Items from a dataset

○ ○ ○ ○ ○

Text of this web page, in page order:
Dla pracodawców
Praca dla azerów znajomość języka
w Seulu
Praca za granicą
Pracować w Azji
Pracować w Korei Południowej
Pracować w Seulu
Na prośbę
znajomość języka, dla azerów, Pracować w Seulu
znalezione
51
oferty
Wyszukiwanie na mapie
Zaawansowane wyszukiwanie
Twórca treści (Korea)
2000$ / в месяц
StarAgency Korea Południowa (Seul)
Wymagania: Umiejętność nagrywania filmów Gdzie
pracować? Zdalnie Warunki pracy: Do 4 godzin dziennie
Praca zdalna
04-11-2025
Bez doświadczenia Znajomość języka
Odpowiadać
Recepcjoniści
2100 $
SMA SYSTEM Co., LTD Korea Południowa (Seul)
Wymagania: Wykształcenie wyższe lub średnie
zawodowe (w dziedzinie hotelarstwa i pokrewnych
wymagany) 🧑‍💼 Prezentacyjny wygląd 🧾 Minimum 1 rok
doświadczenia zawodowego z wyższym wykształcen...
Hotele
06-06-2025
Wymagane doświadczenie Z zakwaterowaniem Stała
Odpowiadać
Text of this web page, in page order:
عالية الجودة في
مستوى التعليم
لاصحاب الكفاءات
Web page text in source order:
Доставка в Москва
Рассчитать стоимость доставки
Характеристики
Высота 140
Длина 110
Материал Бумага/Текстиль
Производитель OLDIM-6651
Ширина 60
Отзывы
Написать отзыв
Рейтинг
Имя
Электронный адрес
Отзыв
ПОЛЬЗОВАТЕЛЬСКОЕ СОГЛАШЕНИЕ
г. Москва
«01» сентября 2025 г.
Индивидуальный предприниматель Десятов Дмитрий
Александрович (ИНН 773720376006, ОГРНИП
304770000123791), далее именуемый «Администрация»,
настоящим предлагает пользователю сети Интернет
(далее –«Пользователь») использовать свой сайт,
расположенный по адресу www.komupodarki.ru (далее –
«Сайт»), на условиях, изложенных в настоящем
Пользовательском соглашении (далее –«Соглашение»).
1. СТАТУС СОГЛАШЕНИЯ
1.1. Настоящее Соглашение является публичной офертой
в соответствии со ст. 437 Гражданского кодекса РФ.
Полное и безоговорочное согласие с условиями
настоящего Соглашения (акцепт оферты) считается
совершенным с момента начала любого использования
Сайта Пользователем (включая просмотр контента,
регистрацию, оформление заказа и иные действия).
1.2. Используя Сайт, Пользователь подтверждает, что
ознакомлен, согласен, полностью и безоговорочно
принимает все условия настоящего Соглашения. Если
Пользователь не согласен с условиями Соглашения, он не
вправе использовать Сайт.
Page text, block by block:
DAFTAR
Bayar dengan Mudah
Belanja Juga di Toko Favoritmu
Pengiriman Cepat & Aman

○ ○ ○ ○ ○

* [What you should do] Copy, please, every line from the start of the entries down to the line that holds "1. СТАТУС СОГЛАШЕНИЯ", with both of those lines included and no others.

* [Exercise result]
Text of this web page, in page order:
Dla pracodawców
Praca dla azerów znajomość języka
w Seulu
Praca za granicą
Pracować w Azji
Pracować w Korei Południowej
Pracować w Seulu
Na prośbę
znajomość języka, dla azerów, Pracować w Seulu
znalezione
51
oferty
Wyszukiwanie na mapie
Zaawansowane wyszukiwanie
Twórca treści (Korea)
2000$ / в месяц
StarAgency Korea Południowa (Seul)
Wymagania: Umiejętność nagrywania filmów Gdzie
pracować? Zdalnie Warunki pracy: Do 4 godzin dziennie
Praca zdalna
04-11-2025
Bez doświadczenia Znajomość języka
Odpowiadać
Recepcjoniści
2100 $
SMA SYSTEM Co., LTD Korea Południowa (Seul)
Wymagania: Wykształcenie wyższe lub średnie
zawodowe (w dziedzinie hotelarstwa i pokrewnych
wymagany) 🧑‍💼 Prezentacyjny wygląd 🧾 Minimum 1 rok
doświadczenia zawodowego z wyższym wykształcen...
Hotele
06-06-2025
Wymagane doświadczenie Z zakwaterowaniem Stała
Odpowiadać
Text of this web page, in page order:
عالية الجودة في
مستوى التعليم
لاصحاب الكفاءات
Web page text in source order:
Доставка в Москва
Рассчитать стоимость доставки
Характеристики
Высота 140
Длина 110
Материал Бумага/Текстиль
Производитель OLDIM-6651
Ширина 60
Отзывы
Написать отзыв
Рейтинг
Имя
Электронный адрес
Отзыв
ПОЛЬЗОВАТЕЛЬСКОЕ СОГЛАШЕНИЕ
г. Москва
«01» сентября 2025 г.
Индивидуальный предприниматель Десятов Дмитрий
Александрович (ИНН 773720376006, ОГРНИП
304770000123791), далее именуемый «Администрация»,
настоящим предлагает пользователю сети Интернет
(далее –«Пользователь») использовать свой сайт,
расположенный по адресу www.komupodarki.ru (далее –
«Сайт»), на условиях, изложенных в настоящем
Пользовательском соглашении (далее –«Соглашение»).
1. СТАТУС СОГЛАШЕНИЯ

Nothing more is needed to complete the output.